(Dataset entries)
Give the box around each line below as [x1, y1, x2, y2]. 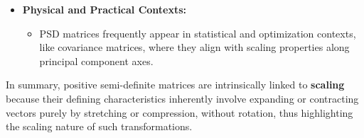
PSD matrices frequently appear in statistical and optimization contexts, [39, 25, 356, 40]
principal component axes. [39, 53, 154, 68]
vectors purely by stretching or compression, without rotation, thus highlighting [6, 105, 353, 120]
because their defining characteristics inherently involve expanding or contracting [6, 91, 359, 105]
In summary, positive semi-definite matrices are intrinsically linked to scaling [6, 77, 345, 92]
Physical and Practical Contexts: [22, 2, 187, 16]
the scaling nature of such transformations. [6, 119, 193, 134]
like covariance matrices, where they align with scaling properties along [39, 40, 350, 54]
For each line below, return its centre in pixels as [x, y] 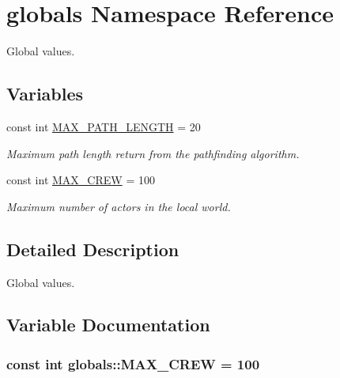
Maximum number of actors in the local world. [119, 206]
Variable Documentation [108, 325]
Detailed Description [93, 249]
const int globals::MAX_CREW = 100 [133, 363]
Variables [45, 94]
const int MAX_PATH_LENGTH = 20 [104, 126]
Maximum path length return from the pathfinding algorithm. [153, 153]
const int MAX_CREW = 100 [81, 180]
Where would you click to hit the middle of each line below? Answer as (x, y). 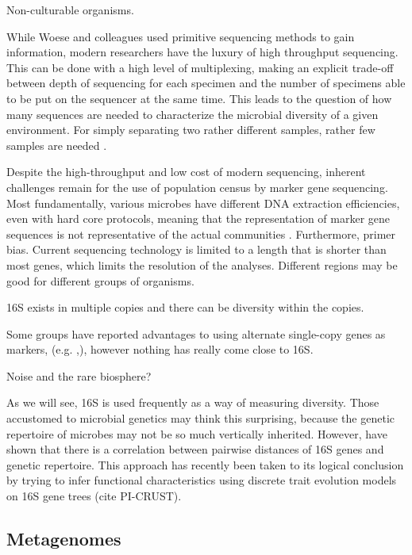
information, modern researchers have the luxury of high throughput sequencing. (202, 52)
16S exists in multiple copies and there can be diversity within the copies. (185, 307)
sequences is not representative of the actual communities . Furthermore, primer (201, 233)
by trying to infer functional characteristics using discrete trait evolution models (202, 480)
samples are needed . (57, 145)
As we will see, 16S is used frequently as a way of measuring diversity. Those (193, 402)
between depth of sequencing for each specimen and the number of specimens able (206, 83)
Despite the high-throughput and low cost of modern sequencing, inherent (186, 172)

§ **Exercise requirements**
Write the data above out exactly. Leave out any pictures.

§ **Solution to the exercise**
Give the box around each line below as [x1, y1, x2, y2]. 
PSD matrices frequently appear in statistical and optimization contexts, [39, 25, 356, 40]
principal component axes. [39, 53, 154, 68]
vectors purely by stretching or compression, without rotation, thus highlighting [6, 105, 353, 120]
because their defining characteristics inherently involve expanding or contracting [6, 91, 359, 105]
In summary, positive semi-definite matrices are intrinsically linked to scaling [6, 77, 345, 92]
Physical and Practical Contexts: [22, 2, 187, 16]
the scaling nature of such transformations. [6, 119, 193, 134]
like covariance matrices, where they align with scaling properties along [39, 40, 350, 54]
For each line below, return its centre in pixels as [x, y] 
Maximum number of actors in the local world. [119, 206]
Variable Documentation [108, 325]
Detailed Description [93, 249]
const int globals::MAX_CREW = 100 [133, 363]
Variables [45, 94]
const int MAX_PATH_LENGTH = 20 [104, 126]
Maximum path length return from the pathfinding algorithm. [153, 153]
const int MAX_CREW = 100 [81, 180]
Where would you click to hit the middle of each line below? Answer as (x, y). 
information, modern researchers have the luxury of high throughput sequencing. (202, 52)
16S exists in multiple copies and there can be diversity within the copies. (185, 307)
sequences is not representative of the actual communities . Furthermore, primer (201, 233)
by trying to infer functional characteristics using discrete trait evolution models (202, 480)
samples are needed . (57, 145)
As we will see, 16S is used frequently as a way of measuring diversity. Those (193, 402)
between depth of sequencing for each specimen and the number of specimens able (206, 83)
Despite the high-throughput and low cost of modern sequencing, inherent (186, 172)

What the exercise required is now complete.